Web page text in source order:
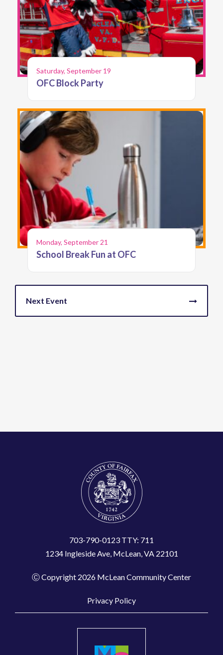
Saturday, September 19
OFC Block Party
Monday, September 21
School Break Fun at OFC
703-790-0123 TTY: 711
1234 Ingleside Ave, McLean, VA 22101
Ⓒ Copyright 2026 McLean Community Center
Privacy Policy
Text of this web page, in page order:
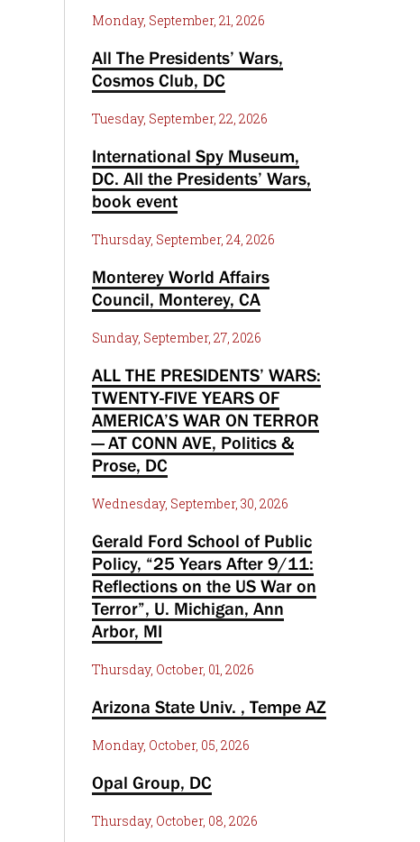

■ ■ ■ ■ ■

### What is needed
Can you restate all the records above word for word while dropping the pictures?

### Expected answer
Web page text in source order:
Saturday, September 19
OFC Block Party
Monday, September 21
School Break Fun at OFC
703-790-0123 TTY: 711
1234 Ingleside Ave, McLean, VA 22101
Ⓒ Copyright 2026 McLean Community Center
Privacy Policy
Text of this web page, in page order:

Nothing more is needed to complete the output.